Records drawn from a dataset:
··········
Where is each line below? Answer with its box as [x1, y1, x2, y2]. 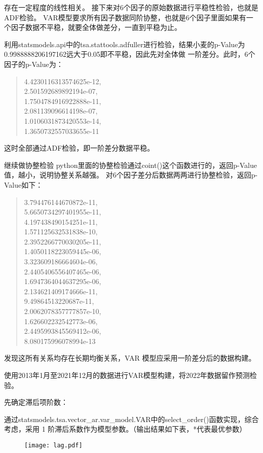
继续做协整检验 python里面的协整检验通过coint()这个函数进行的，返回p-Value [4, 159, 257, 170]
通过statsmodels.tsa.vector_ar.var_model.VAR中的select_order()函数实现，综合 [4, 413, 259, 424]
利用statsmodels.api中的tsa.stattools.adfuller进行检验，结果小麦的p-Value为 [4, 39, 245, 49]
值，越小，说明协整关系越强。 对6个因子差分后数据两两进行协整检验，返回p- [4, 169, 258, 180]
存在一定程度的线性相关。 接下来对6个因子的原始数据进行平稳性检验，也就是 [4, 2, 258, 12]
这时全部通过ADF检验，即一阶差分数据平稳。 [4, 143, 155, 153]
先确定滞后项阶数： [4, 397, 68, 407]
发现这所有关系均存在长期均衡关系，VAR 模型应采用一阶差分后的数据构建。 [4, 353, 256, 363]
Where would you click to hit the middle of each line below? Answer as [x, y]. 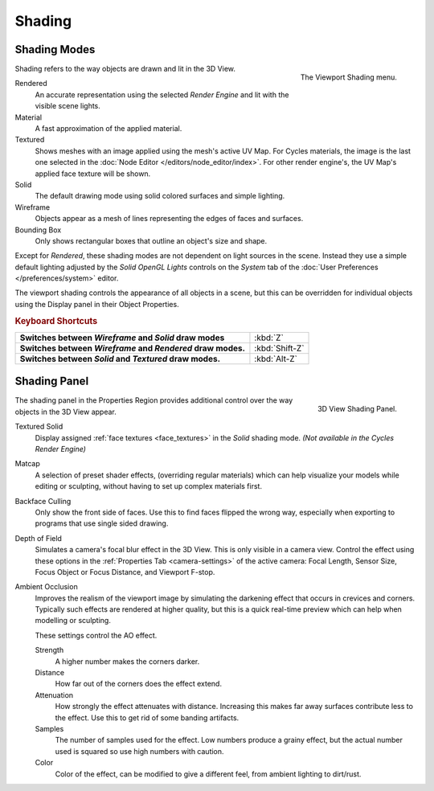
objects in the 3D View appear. [66, 412]
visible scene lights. [68, 106]
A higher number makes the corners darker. [127, 661]
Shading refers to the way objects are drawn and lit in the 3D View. [125, 69]
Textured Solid [39, 427]
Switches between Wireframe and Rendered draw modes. [132, 348]
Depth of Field [38, 538]
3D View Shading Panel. [357, 409]
··········
● TASK DETAILS:
Return the stretch of data that begins with the line showing "这时全部通过ADF检验，即一阶差分数据平稳。 [4, 143, 155, 153]" and goes on through the line showing "Textured Solid [39, 427]", exactly, with pictures removed.

● RESULT FOR THIS TASK:
这时全部通过ADF检验，即一阶差分数据平稳。 [4, 143, 155, 153]
先确定滞后项阶数： [4, 397, 68, 407]
发现这所有关系均存在长期均衡关系，VAR 模型应采用一阶差分后的数据构建。 [4, 353, 256, 363]
Where would you click to hit the middle of each line below? Answer as [x, y]. 
objects in the 3D View appear. [66, 412]
visible scene lights. [68, 106]
A higher number makes the corners darker. [127, 661]
Shading refers to the way objects are drawn and lit in the 3D View. [125, 69]
Textured Solid [39, 427]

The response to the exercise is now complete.